▶ _Excerpted data_
== Segment start ==

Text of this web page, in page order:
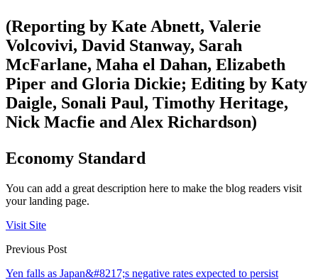
(Reporting by Kate Abnett, Valerie
Volcovivi, David Stanway, Sarah
McFarlane, Maha el Dahan, Elizabeth
Piper and Gloria Dickie; Editing by Katy
Daigle, Sonali Paul, Timothy Heritage,
Nick Macfie and Alex Richardson)
Economy Standard
You can add a great description here to make the blog readers visit
your landing page.
Visit Site
Previous Post
Yen falls as Japan&#8217;s negative rates expected to persist
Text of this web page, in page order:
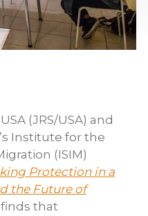
(JRS/USA) and
Institute for the
(ISIM)
Protection in a
the Future of
that
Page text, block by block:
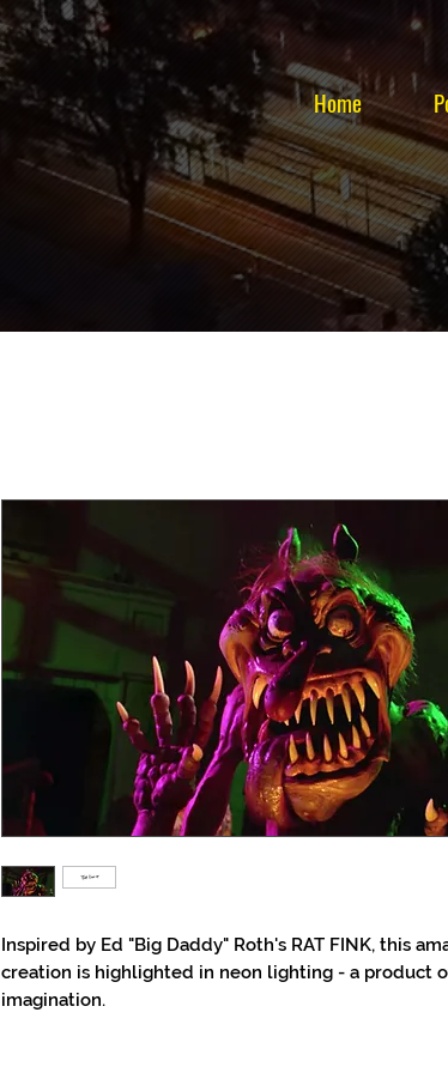
Home
Inspired by Ed "Big Daddy" Roth's RAT FINK, this
creation is highlighted in neon lighting - a product
imagination.
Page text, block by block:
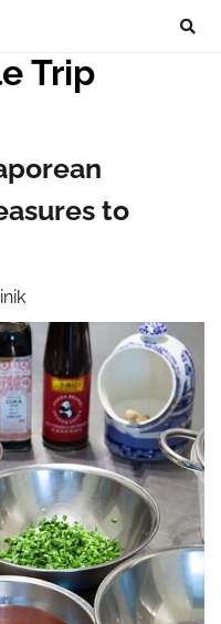
Trip
to
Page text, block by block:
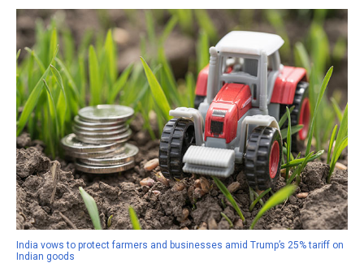
India vows to protect farmers and businesses amid Trump’s 25% tariff on
Indian goods
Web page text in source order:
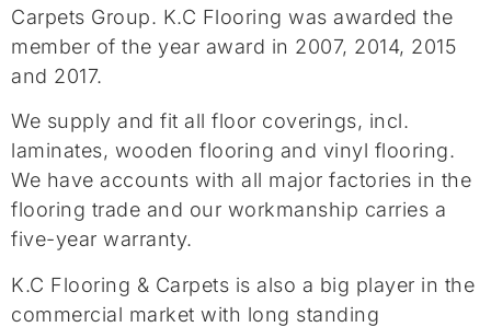
Carpets Group. K.C Flooring was awarded the
member of the year award in 2007, 2014, 2015
and 2017.
We supply and fit all floor coverings, incl.
laminates, wooden flooring and vinyl flooring.
We have accounts with all major factories in the
flooring trade and our workmanship carries a
five-year warranty.
K.C Flooring & Carpets is also a big player in the
commercial market with long standing
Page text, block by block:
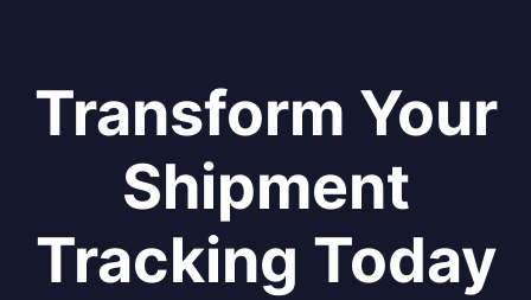
Transform Your
Shipment
Tracking Today
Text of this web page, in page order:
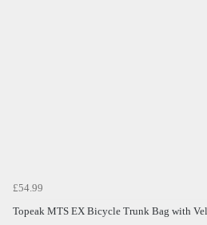
£54.99
Topeak MTS EX Bicycle Trunk Bag with
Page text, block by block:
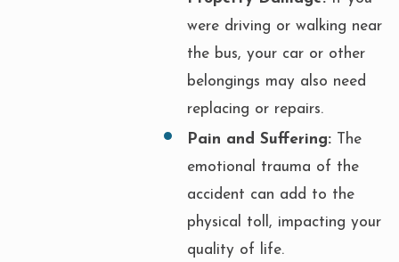
were driving or walking near
the bus, your car or other
belongings may also need
replacing or repairs.
Pain and Suffering: The
emotional trauma of the
accident can add to the
physical toll, impacting your
quality of life.
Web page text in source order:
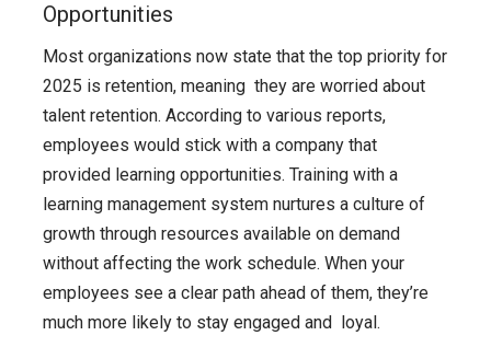
Opportunities
Most organizations now state that the top priority for
2025 is retention, meaning they are worried about
talent retention. According to various reports,
employees would stick with a company that
provided learning opportunities. Training with a
learning management system nurtures a culture of
growth through resources available on demand
without affecting the work schedule. When your
employees see a clear path ahead of them, they’re
much more likely to stay engaged and loyal.
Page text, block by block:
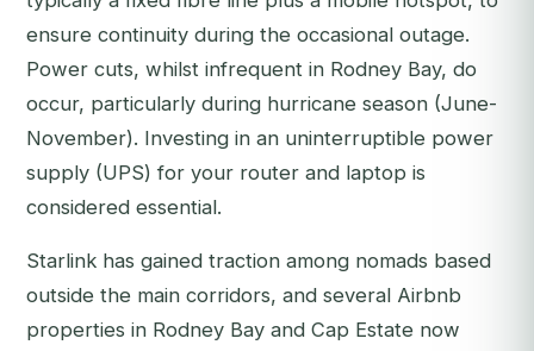
ensure continuity during the occasional outage.
Power cuts, whilst infrequent in Rodney Bay, do
occur, particularly during hurricane season (June-
November). Investing in an uninterruptible power
supply (UPS) for your router and laptop is
considered essential.
Starlink has gained traction among nomads based
outside the main corridors, and several Airbnb
properties in Rodney Bay and Cap Estate now
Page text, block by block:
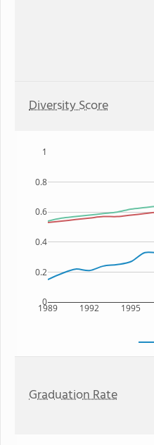
Diversity Score
1989 1992 1995
0
0.2
0.4
0.6
0.8
1
Graduation Rate
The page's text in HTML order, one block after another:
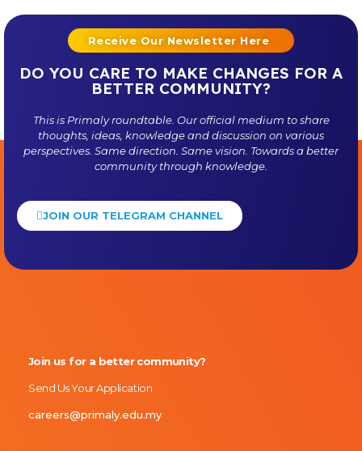
Receive Our Newsletter Here
DO YOU CARE TO MAKE CHANGES FOR A
BETTER COMMUNITY?
This is Primalyroundtable. Our official medium to share
thoughts, ideas, knowledge and discussion on various
perspectives. Same direction. Same vision. Towards a better
community through knowledge.
JOIN OUR TELEGRAM CHANNEL
Primaly
Join us for a better community?
Send Us Your Application
careers@primaly.edu.my

== Segment end ==

▶ _Task details_
Copy out the listing above in full and keep the pictures out.

▶ _Answer to this problem_
Text of this web page, in page order:
(Reporting by Kate Abnett, Valerie
Volcovivi, David Stanway, Sarah
McFarlane, Maha el Dahan, Elizabeth
Piper and Gloria Dickie; Editing by Katy
Daigle, Sonali Paul, Timothy Heritage,
Nick Macfie and Alex Richardson)
Economy Standard
You can add a great description here to make the blog readers visit
your landing page.
Visit Site
Previous Post
Yen falls as Japan&#8217;s negative rates expected to persist
Text of this web page, in page order:
(JRS/USA) and
Institute for the
(ISIM)
Protection in a
the Future of
that
Page text, block by block:
Home
Inspired by Ed "Big Daddy" Roth's RAT FINK, this
creation is highlighted in neon lighting - a product
imagination.
Page text, block by block:
Trip
to
Page text, block by block:
India vows to protect farmers and businesses amid Trump’s 25% tariff on
Indian goods
Web page text in source order:
Carpets Group. K.C Flooring was awarded the
member of the year award in 2007, 2014, 2015
and 2017.
We supply and fit all floor coverings, incl.
laminates, wooden flooring and vinyl flooring.
We have accounts with all major factories in the
flooring trade and our workmanship carries a
five-year warranty.
K.C Flooring & Carpets is also a big player in the
commercial market with long standing
Page text, block by block:
Transform Your
Shipment
Tracking Today
Text of this web page, in page order:
£54.99
Topeak MTS EX Bicycle Trunk Bag with
Page text, block by block:
were driving or walking near
the bus, your car or other
belongings may also need
replacing or repairs.
Pain and Suffering: The
emotional trauma of the
accident can add to the
physical toll, impacting your
quality of life.
Web page text in source order:
Opportunities
Most organizations now state that the top priority for
2025 is retention, meaning they are worried about
talent retention. According to various reports,
employees would stick with a company that
provided learning opportunities. Training with a
learning management system nurtures a culture of
growth through resources available on demand
without affecting the work schedule. When your
employees see a clear path ahead of them, they’re
much more likely to stay engaged and loyal.
Page text, block by block:
ensure continuity during the occasional outage.
Power cuts, whilst infrequent in Rodney Bay, do
occur, particularly during hurricane season (June-
November). Investing in an uninterruptible power
supply (UPS) for your router and laptop is
considered essential.
Starlink has gained traction among nomads based
outside the main corridors, and several Airbnb
properties in Rodney Bay and Cap Estate now
Page text, block by block:
Diversity Score
1989 1992 1995
0
0.2
0.4
0.6
0.8
1
Graduation Rate
The page's text in HTML order, one block after another:
Receive Our Newsletter Here
DO YOU CARE TO MAKE CHANGES FOR A
BETTER COMMUNITY?
This is Primalyroundtable. Our official medium to share
thoughts, ideas, knowledge and discussion on various
perspectives. Same direction. Same vision. Towards a better
community through knowledge.
JOIN OUR TELEGRAM CHANNEL
Primaly
Join us for a better community?
Send Us Your Application
careers@primaly.edu.my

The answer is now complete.